'''

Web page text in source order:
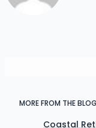
MORE FROM THE BLOG
Coastal
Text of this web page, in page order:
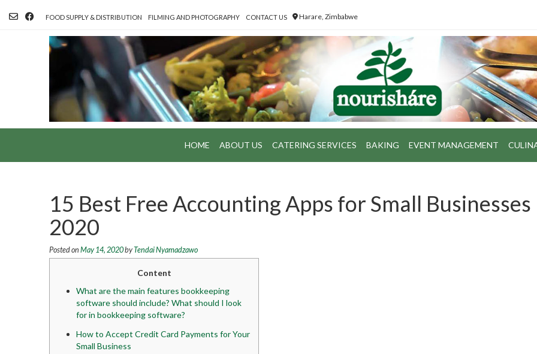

'''

DIRECTIONS FOR THIS TASK:
Across the whole listing above, repeat each line exactly and leave out the images.

WRITTEN RESPONSE:
Web page text in source order:
MORE FROM THE BLOG
Coastal
Text of this web page, in page order:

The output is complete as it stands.